Still a phlegm filled bowl of misery, but oddly, feeling a bit better after I dragged myself out of the house. I stayed home all morning sneezing and eating soup. But once I got to work, I got some chai and started feeling a little better. Then I threw out my entire sermon and started fresh. The old one just wasn't going to work out, and the new one started coming together in less than an hour. What a pity, because I spent a whole week on the other one.

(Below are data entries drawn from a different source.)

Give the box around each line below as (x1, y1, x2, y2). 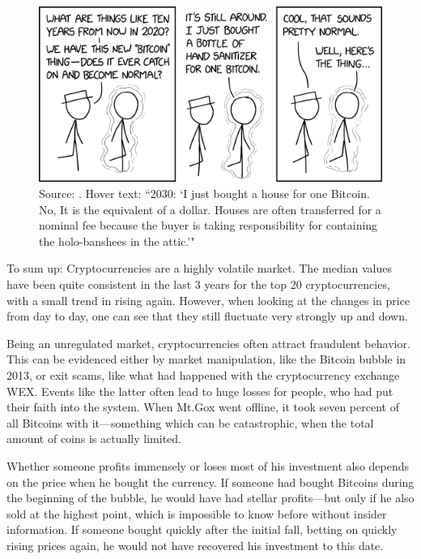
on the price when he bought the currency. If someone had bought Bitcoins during (6, 473, 415, 490)
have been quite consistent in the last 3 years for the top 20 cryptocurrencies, (6, 275, 390, 292)
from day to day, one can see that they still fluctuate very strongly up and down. (6, 307, 408, 325)
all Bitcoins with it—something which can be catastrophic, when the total (6, 414, 374, 431)
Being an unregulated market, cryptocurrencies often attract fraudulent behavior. (6, 334, 410, 351)
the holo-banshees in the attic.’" (39, 232, 195, 249)
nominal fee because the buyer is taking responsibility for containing (39, 217, 378, 234)
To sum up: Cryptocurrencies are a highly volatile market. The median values (6, 260, 393, 277)
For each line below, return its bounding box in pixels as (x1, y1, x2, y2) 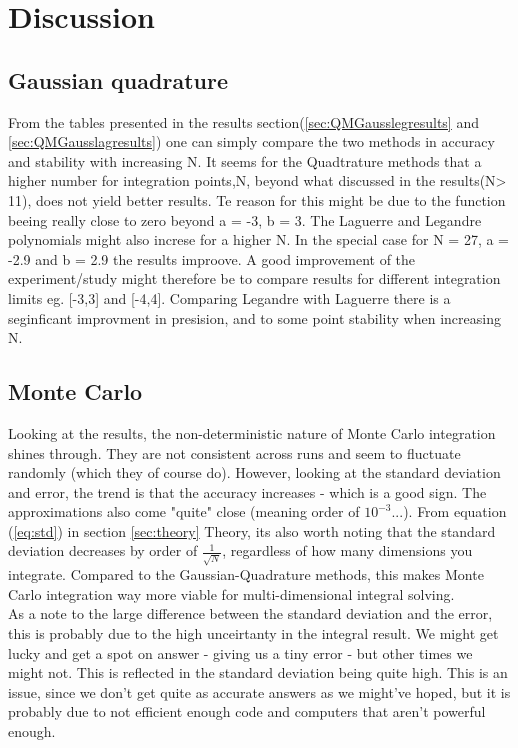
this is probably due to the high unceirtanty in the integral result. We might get (8, 622, 499, 643)
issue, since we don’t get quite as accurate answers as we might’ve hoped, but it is (8, 681, 511, 702)
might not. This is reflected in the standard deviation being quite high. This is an (8, 662, 508, 683)
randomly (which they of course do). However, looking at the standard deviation (8, 462, 501, 483)
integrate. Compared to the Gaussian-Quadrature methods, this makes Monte (8, 564, 484, 585)
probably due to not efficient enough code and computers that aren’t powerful (8, 701, 486, 722)
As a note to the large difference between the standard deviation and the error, (8, 603, 493, 624)
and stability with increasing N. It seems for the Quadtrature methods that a (8, 150, 482, 171)
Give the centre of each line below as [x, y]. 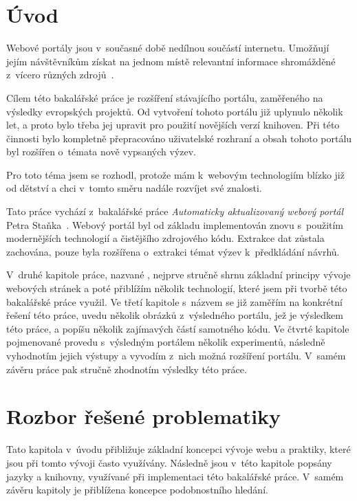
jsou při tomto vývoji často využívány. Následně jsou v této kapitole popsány [169, 462]
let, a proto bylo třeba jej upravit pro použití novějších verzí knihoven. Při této [173, 125]
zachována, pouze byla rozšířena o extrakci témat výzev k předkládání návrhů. [173, 251]
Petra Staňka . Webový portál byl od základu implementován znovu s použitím [175, 224]
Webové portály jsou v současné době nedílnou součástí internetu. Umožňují [168, 48]
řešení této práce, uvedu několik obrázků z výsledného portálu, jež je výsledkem [175, 315]
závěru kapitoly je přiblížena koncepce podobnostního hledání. [137, 490]
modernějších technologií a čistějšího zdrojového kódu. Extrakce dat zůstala [165, 238]
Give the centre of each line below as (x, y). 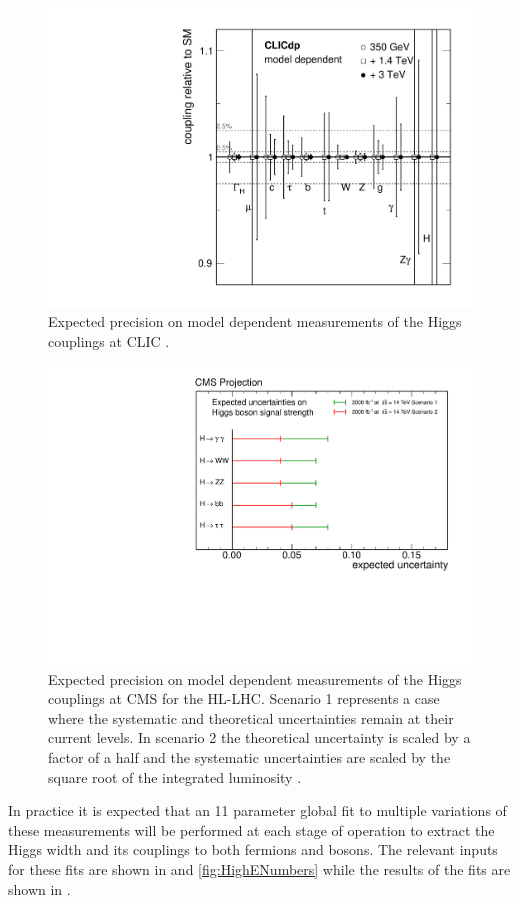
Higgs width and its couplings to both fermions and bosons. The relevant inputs (253, 849)
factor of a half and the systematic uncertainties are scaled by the (249, 757)
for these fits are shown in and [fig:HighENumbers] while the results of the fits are (259, 869)
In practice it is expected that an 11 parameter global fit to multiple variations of (257, 810)
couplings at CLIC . (109, 340)
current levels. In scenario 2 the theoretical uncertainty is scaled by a (259, 737)
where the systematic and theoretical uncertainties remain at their (251, 717)
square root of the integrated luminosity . (175, 776)
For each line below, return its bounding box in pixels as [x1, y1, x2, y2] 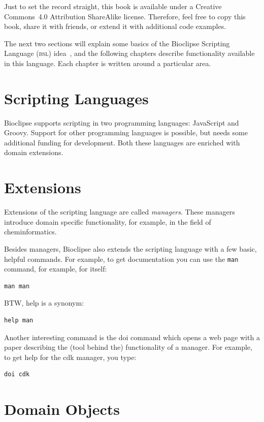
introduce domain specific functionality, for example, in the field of [4, 216, 211, 227]
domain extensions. [4, 147, 63, 158]
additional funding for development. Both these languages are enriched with [4, 137, 240, 147]
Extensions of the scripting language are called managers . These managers [4, 206, 235, 217]
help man [4, 317, 34, 324]
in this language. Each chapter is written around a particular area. [4, 57, 211, 68]
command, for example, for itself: [4, 263, 107, 274]
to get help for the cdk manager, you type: [4, 351, 137, 362]
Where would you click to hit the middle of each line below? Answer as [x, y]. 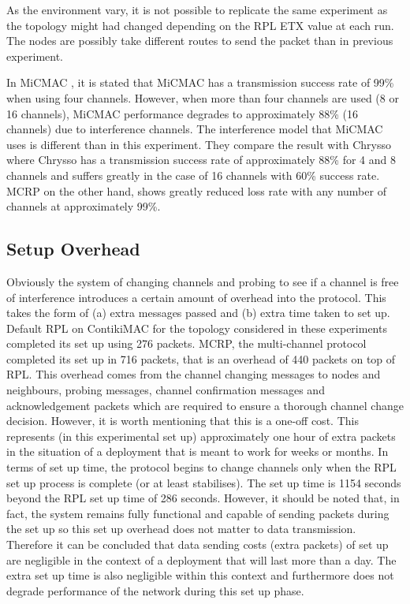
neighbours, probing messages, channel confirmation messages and [166, 390]
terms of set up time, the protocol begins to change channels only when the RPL [201, 467]
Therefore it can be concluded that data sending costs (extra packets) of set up [198, 544]
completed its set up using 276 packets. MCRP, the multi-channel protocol [186, 343]
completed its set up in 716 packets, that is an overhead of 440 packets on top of [201, 358]
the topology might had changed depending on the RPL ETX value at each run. [200, 25]
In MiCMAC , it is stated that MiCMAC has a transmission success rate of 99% [200, 82]
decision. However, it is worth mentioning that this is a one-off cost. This [183, 421]
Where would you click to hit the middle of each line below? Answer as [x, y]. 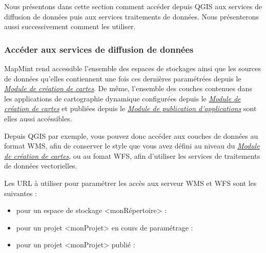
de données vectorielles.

But it was Corinthians and the "love is patient, love is kind" reading. And even though I know very well it is not about two people but about a whole community, I just kept coming back to the current separation from M and how much stress he is under as he job hunts while trying to finish his fellowship and hoping he will find something that he loves and not knowing where or what that will be, and knowing the only thing that is certain are my plane tickets in April. It is very hard sometimes to remind myself to operate out of love and to not panic and run screaming that the world is ending. When I feel sick, it is very hard to be optimistic. We won't even get started on how working on that sermon brought up the memory of the world's worst baby shower that I ever attended. I always guess too large on the measure-the-mom's-belly game, and once got my cake taken away as punishment. Really. It was stress and bad memories all day.
I think that sometimes, certain sermons dig too close to the preacher's sore spot. Sometimes, it can be prophetic to preach honestly on a painful subject, but often it can just be awful to preach from a place of one's personal pain. There's just too much pain right now to preach on "love is patient". No one would find anything educational in a sermon where I meditate on "love stinks, separation sucks, the world is ending, and I'm totally freaked out". Especially because non-sick me would roll her eyes and promise it is not that bad.
A least I dragged myself through a gentle Barre3 this morning, and took a shower which means I am at least alive. (If feeling run down and stuffy and short of breath and headachy and generally whiny). Going out for a friend's birthday felt good though- carbs and salty anchovies, and I was actually feeling pretty rad by the end of it. Maybe my body is rebelling to healthiness? Or my friends have magical healing properties.
I think I have about an hour of work left on this new sermon this evening, and then I'm off to an early bedtime. I already picked up Super Bowl food for tomorrow- fake chicken nuggets and tofutti cuties. I have plenty of veggies at home to eat. So it's me and the commercials and a blanket on the couch, whatever time I get done with work tomorrow!